─── Supplied records ───
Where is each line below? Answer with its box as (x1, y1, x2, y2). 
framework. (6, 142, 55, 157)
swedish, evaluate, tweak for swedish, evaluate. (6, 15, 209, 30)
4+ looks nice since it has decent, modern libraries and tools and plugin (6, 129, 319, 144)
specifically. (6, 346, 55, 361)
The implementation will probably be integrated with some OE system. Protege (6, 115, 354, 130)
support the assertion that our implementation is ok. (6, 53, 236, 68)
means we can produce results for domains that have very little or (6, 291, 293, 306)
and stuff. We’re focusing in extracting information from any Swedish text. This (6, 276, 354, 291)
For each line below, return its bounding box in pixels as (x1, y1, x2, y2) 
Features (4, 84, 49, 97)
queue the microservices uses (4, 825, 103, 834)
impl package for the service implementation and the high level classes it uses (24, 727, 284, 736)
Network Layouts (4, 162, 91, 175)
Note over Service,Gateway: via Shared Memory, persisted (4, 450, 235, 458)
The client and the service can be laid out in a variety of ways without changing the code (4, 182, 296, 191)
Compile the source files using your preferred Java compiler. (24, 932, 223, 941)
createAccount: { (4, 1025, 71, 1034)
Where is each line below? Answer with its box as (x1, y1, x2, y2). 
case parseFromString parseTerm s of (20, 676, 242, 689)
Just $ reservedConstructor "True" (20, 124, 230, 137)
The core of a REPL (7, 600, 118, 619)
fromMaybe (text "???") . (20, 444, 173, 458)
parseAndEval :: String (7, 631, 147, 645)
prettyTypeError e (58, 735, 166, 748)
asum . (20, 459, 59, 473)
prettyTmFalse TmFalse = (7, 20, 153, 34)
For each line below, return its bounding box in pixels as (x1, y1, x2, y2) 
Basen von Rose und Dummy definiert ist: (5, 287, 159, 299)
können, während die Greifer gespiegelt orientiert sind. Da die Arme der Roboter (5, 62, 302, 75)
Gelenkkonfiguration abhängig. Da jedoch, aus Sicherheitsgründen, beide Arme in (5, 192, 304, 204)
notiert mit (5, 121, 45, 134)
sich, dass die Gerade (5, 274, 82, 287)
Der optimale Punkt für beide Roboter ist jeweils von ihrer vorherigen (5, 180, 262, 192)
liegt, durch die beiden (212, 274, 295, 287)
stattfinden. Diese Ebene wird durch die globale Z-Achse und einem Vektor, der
───
#### What the task requires
Across the records, how many lines carry the word "that"? The answer should be a number alone.

#### Solution to the exercise
2